Records from a dataset
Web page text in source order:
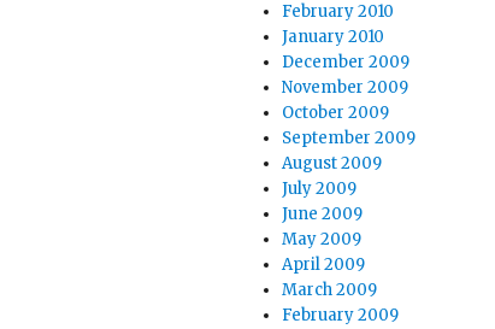
February 2010
January 2010
December 2009
November 2009
October 2009
September 2009
August 2009
July 2009
June 2009
May 2009
April 2009
March 2009
February 2009
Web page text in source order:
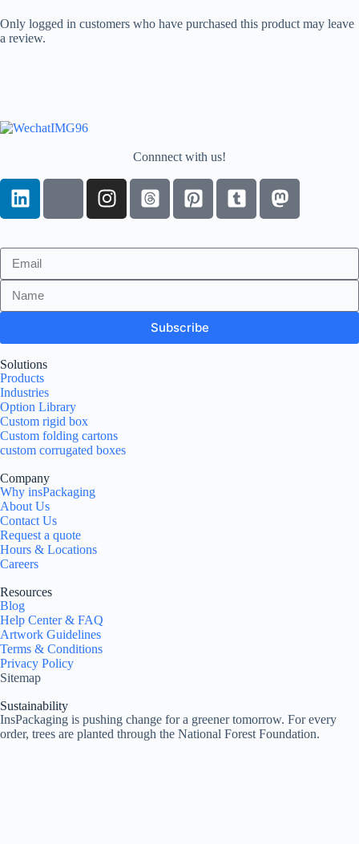
Only logged in customers who have purchased this product may leave
a review.
Connnect with us!
Subscribe
Solutions
Products
Industries
Option Library
Custom rigid box
Custom folding cartons
custom corrugated boxes
Company
Why insPackaging
About Us
Contact Us
Request a quote
Hours & Locations
Careers
Resources
Blog
Help Center & FAQ
Artwork Guidelines
Terms & Conditions
Privacy Policy
Sitemap
Sustainability
InsPackaging is pushing change for a greener tomorrow. For every
order, trees are planted through the National Forest Foundation.
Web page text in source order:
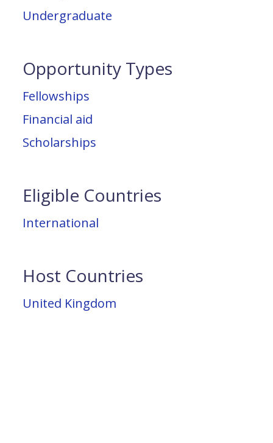
Undergraduate
Opportunity Types
Fellowships
Financial aid
Scholarships
Eligible Countries
International
Host Countries
United Kingdom
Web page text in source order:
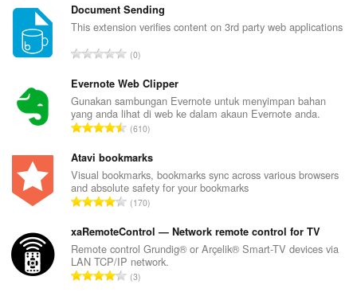
m
l
h
i
l
a
n
g
a
n
p
n
a
r
a
Document Sending
This extension verifies content on 3rd party web applications
J
m
l
a
h
i
l
a
n
g
a
n
p
0
Evernote Web Clipper
Gunakan sambungan Evernote untuk menyimpan bahan
yang anda lihat di web ke dalam akaun Evernote anda.
J
m
l
a
h
i
l
a
n
610
Atavi bookmarks
Visual bookmarks, bookmarks sync across various browsers
and absolute safety for your bookmarks
J
m
l
a
h
170
xaRemoteControl — Network remote control for TV
Remote control Grundig® or Arçelik® Smart-TV devices via
LAN TCP/IP network.
J3
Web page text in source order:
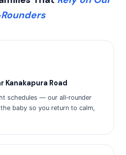
Kanakapura Road
schedules — our all‑rounder
baby so you return to calm,
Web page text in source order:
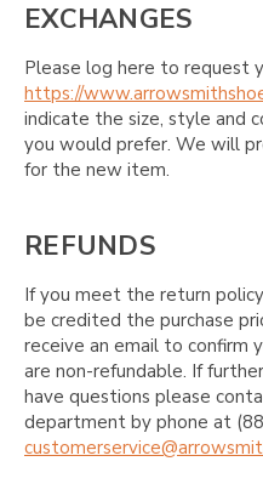
EXCHANGES
Please log here to request
https://
indicate the size, style and
you would prefer. We will
for the new item.
REFUNDS
If you meet the return
be credited the purchase
receive an email to confirm
are non-refundable. If
have questions please
department by phone at
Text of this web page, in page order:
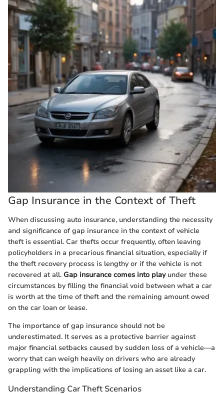
Gap Insurance in the Context of Theft
When discussing auto insurance, understanding the necessity
and significance of gap insurance in the context of vehicle
theft is essential. Car thefts occur frequently, often leaving
policyholders in a precarious financial situation, especially if
the theft recovery process is lengthy or if the vehicle is not
recovered at all. Gap insurance comes into playunder these
circumstances by filling the financial void between what a car
is worth at the time of theft and the remaining amount owed
on the car loan or lease.
The importance of gap insurance should not be
underestimated. It serves as a protective barrier against
major financial setbacks caused by sudden loss of a vehicle—a
worry that can weigh heavily on drivers who are already
grappling with the implications of losing an asset like a car.
Understanding Car Theft Scenarios
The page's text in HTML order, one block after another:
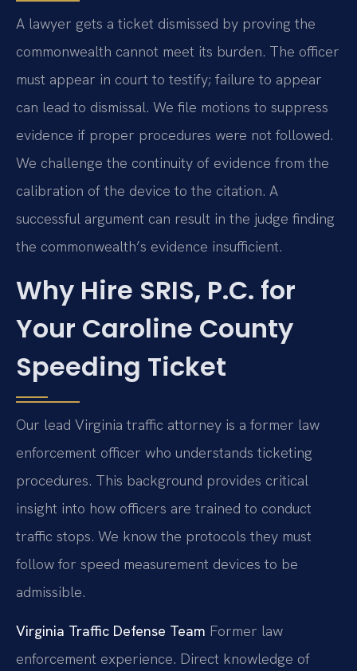
A lawyer gets a ticket dismissed by proving the
commonwealth cannot meet its burden. The officer
must appear in court to testify; failure to appear
can lead to dismissal. We file motions to suppress
evidence if proper procedures were not followed.
We challenge the continuity of evidence from the
calibration of the device to the citation. A
successful argument can result in the judge finding
the commonwealth’s evidence insufficient.
Why Hire SRIS, P.C. for
Your Caroline County
Speeding Ticket
Our lead Virginia traffic attorney is a former law
enforcement officer who understands ticketing
procedures. This background provides critical
insight into how officers are trained to conduct
traffic stops. We know the protocols they must
follow for speed measurement devices to be
admissible.
Virginia Traffic Defense Team Former law
enforcement experience. Direct knowledge of
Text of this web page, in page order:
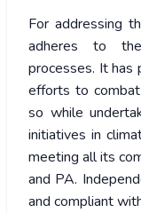
For addressing
adheres to
processes. It
efforts to
so while
initiatives in
meeting all its
and PA.
and compliant
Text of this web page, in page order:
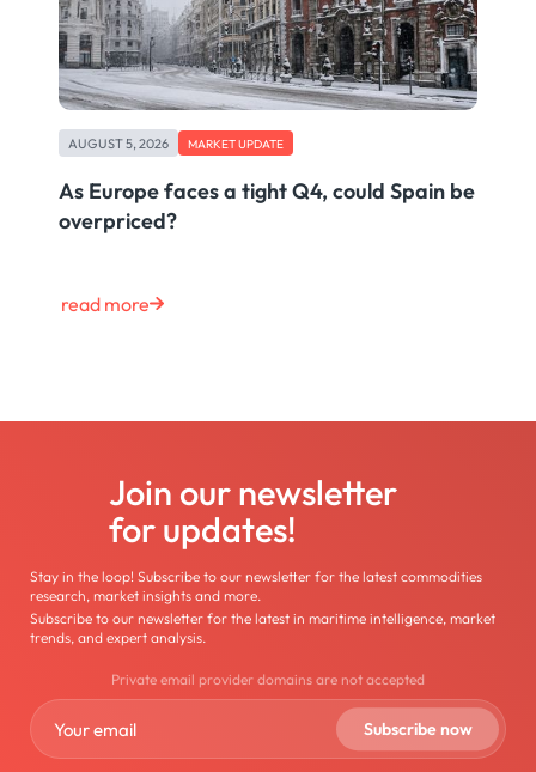
AUGUST 5, 2026 MARKET UPDATE
As Europe faces a tight Q4, could Spain be
overpriced?
read more
Join our newsletter
for updates!
Stay in the loop! Subscribe to our newsletter for the latest commodities
research, market insights and more.
Subscribe to our newsletter for the latest in maritime intelligence, market
trends, and expert analysis.
Private email provider domains are not accepted
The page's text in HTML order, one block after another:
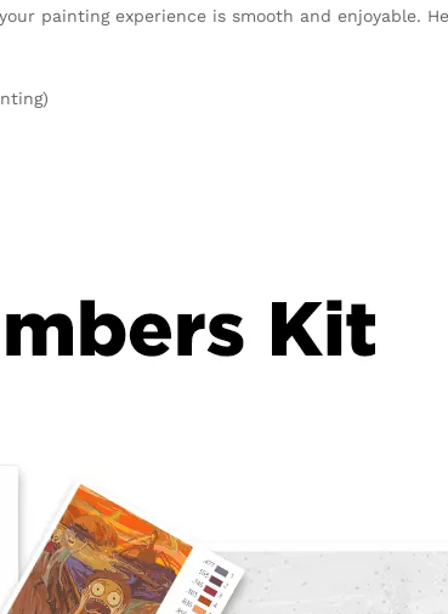
painting experience is smooth and enjoyable.
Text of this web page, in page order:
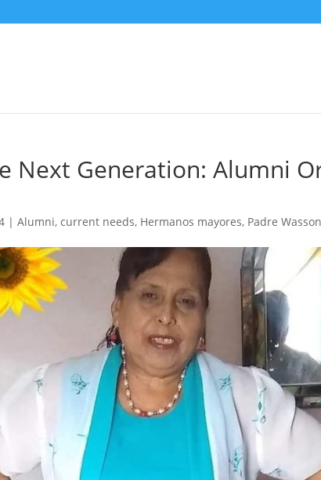
Next Generation: Alumni
|Alumni,current needs, Hermanos mayores, Padre Wasson
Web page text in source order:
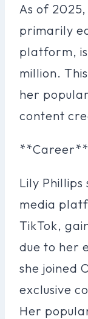
As of
primarily
platform,
million.
her
content
**Career**
Lily
media
TikTok,
due to her
she joined
exclusive
Her
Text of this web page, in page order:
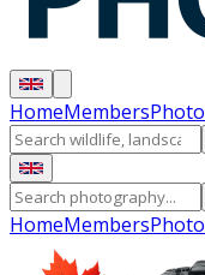
HomeMembers
HomeMembers
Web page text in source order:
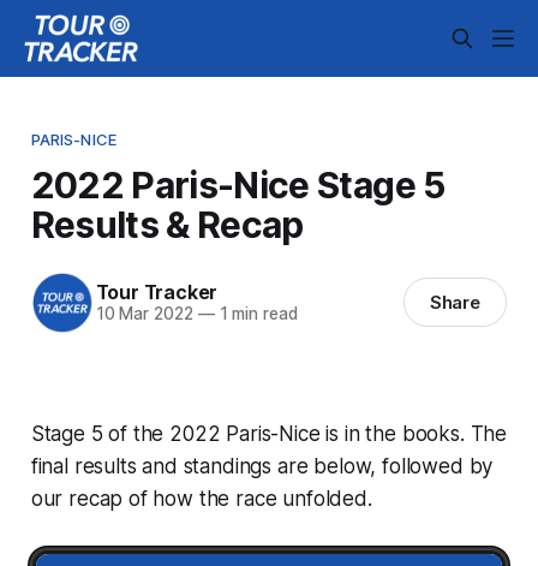
PARIS-NICE
2022 Paris-Nice Stage 5
Results & Recap
Tour Tracker
10 Mar 2022 —1 min read Share
Stage 5 of the 2022 Paris-Nice is in the books. The
final results and standings are below, followed by
our recap of how the race unfolded.
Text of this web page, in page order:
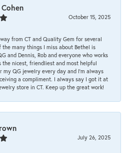
October 15, 2025
from CT and Quality Gem for several
the many things I miss about Bethel is
and Dennis, Rob and everyone who works
the nicest, friendliest and most helpful
my QG jewelry every day and I’m always
a compliment. I always say I got it at
store in CT. Keep up the great work!
July 26, 2025
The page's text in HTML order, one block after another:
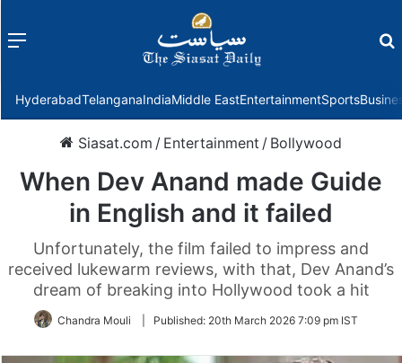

WHAT THE TASK REQUIRES ▸
Without the pictures, write out every line above exactly as it appears.

ANSWER FOR THE TASK ▸
Web page text in source order:
February 2010
January 2010
December 2009
November 2009
October 2009
September 2009
August 2009
July 2009
June 2009
May 2009
April 2009
March 2009
February 2009
Web page text in source order:
Only logged in customers who have purchased this product may leave
a review.
Connnect with us!
Subscribe
Solutions
Products
Industries
Option Library
Custom rigid box
Custom folding cartons
custom corrugated boxes
Company
Why insPackaging
About Us
Contact Us
Request a quote
Hours & Locations
Careers
Resources
Blog
Help Center & FAQ
Artwork Guidelines
Terms & Conditions
Privacy Policy
Sitemap
Sustainability
InsPackaging is pushing change for a greener tomorrow. For every
order, trees are planted through the National Forest Foundation.
Web page text in source order:
Undergraduate
Opportunity Types
Fellowships
Financial aid
Scholarships
Eligible Countries
International
Host Countries
United Kingdom
Web page text in source order:
m
l
h
i
l
a
n
g
a
n
p
n
a
r
a
Document Sending
This extension verifies content on 3rd party web applications
J
m
l
a
h
i
l
a
n
g
a
n
p
0
Evernote Web Clipper
Gunakan sambungan Evernote untuk menyimpan bahan
yang anda lihat di web ke dalam akaun Evernote anda.
J
m
l
a
h
i
l
a
n
610
Atavi bookmarks
Visual bookmarks, bookmarks sync across various browsers
and absolute safety for your bookmarks
J
m
l
a
h
170
xaRemoteControl — Network remote control for TV
Remote control Grundig® or Arçelik® Smart-TV devices via
LAN TCP/IP network.
J3
Web page text in source order:
Kanakapura Road
schedules — our all‑rounder
baby so you return to calm,
Web page text in source order:
EXCHANGES
Please log here to request
https://
indicate the size, style and
you would prefer. We will
for the new item.
REFUNDS
If you meet the return
be credited the purchase
receive an email to confirm
are non-refundable. If
have questions please
department by phone at
Text of this web page, in page order:
Gap Insurance in the Context of Theft
When discussing auto insurance, understanding the necessity
and significance of gap insurance in the context of vehicle
theft is essential. Car thefts occur frequently, often leaving
policyholders in a precarious financial situation, especially if
the theft recovery process is lengthy or if the vehicle is not
recovered at all. Gap insurance comes into playunder these
circumstances by filling the financial void between what a car
is worth at the time of theft and the remaining amount owed
on the car loan or lease.
The importance of gap insurance should not be
underestimated. It serves as a protective barrier against
major financial setbacks caused by sudden loss of a vehicle—a
worry that can weigh heavily on drivers who are already
grappling with the implications of losing an asset like a car.
Understanding Car Theft Scenarios
The page's text in HTML order, one block after another:
A lawyer gets a ticket dismissed by proving the
commonwealth cannot meet its burden. The officer
must appear in court to testify; failure to appear
can lead to dismissal. We file motions to suppress
evidence if proper procedures were not followed.
We challenge the continuity of evidence from the
calibration of the device to the citation. A
successful argument can result in the judge finding
the commonwealth’s evidence insufficient.
Why Hire SRIS, P.C. for
Your Caroline County
Speeding Ticket
Our lead Virginia traffic attorney is a former law
enforcement officer who understands ticketing
procedures. This background provides critical
insight into how officers are trained to conduct
traffic stops. We know the protocols they must
follow for speed measurement devices to be
admissible.
Virginia Traffic Defense Team Former law
enforcement experience. Direct knowledge of
Text of this web page, in page order:
For addressing
adheres to
processes. It
efforts to
so while
initiatives in
meeting all its
and PA.
and compliant
Text of this web page, in page order:
AUGUST 5, 2026 MARKET UPDATE
As Europe faces a tight Q4, could Spain be
overpriced?
read more
Join our newsletter
for updates!
Stay in the loop! Subscribe to our newsletter for the latest commodities
research, market insights and more.
Subscribe to our newsletter for the latest in maritime intelligence, market
trends, and expert analysis.
Private email provider domains are not accepted
The page's text in HTML order, one block after another:
painting experience is smooth and enjoyable.
Text of this web page, in page order:
Next Generation: Alumni
|Alumni,current needs, Hermanos mayores, Padre Wasson
Web page text in source order:
As of
primarily
platform,
million.
her
content
**Career**
Lily
media
TikTok,
due to her
she joined
exclusive
Her
Text of this web page, in page order:
HomeMembers
HomeMembers
Web page text in source order:
PARIS-NICE
2022 Paris-Nice Stage 5
Results & Recap
Tour Tracker
10 Mar 2022 —1 min read Share
Stage 5 of the 2022 Paris-Nice is in the books. The
final results and standings are below, followed by
our recap of how the race unfolded.
Text of this web page, in page order:
October 15, 2025
from CT and Quality Gem for several
the many things I miss about Bethel is
and Dennis, Rob and everyone who works
the nicest, friendliest and most helpful
my QG jewelry every day and I’m always
a compliment. I always say I got it at
store in CT. Keep up the great work!
July 26, 2025
The page's text in HTML order, one block after another:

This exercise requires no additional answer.